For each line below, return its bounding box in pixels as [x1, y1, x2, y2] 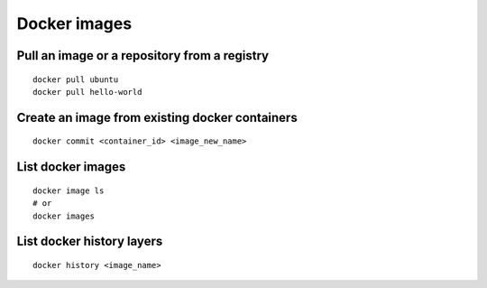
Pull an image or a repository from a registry [16, 48, 270, 63]
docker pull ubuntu [32, 74, 119, 85]
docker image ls [32, 185, 105, 196]
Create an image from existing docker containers [16, 109, 298, 125]
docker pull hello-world [32, 87, 142, 97]
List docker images [16, 159, 126, 175]
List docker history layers [16, 234, 163, 249]

• Problem details:
Produce the entries again, word for word, without any of their pictures.

• Task answer:
For each line below, return its bounding box in pixels as [x1, y1, x2, y2] 
Pull an image or a repository from a registry [16, 48, 270, 63]
docker pull ubuntu [32, 74, 119, 85]
docker image ls [32, 185, 105, 196]
Create an image from existing docker containers [16, 109, 298, 125]
docker pull hello-world [32, 87, 142, 97]
List docker images [16, 159, 126, 175]
List docker history layers [16, 234, 163, 249]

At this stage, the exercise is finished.